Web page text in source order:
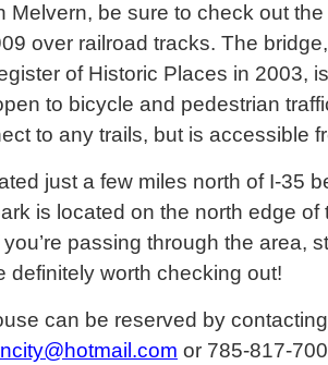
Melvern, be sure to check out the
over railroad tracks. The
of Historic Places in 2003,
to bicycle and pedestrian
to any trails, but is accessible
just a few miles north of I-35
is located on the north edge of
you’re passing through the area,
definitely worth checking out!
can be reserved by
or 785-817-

▶ [Task directions]: If a line in the records above has the word "north", copy it.

▶ [Response below]:
just a few miles north of I-35
is located on the north edge of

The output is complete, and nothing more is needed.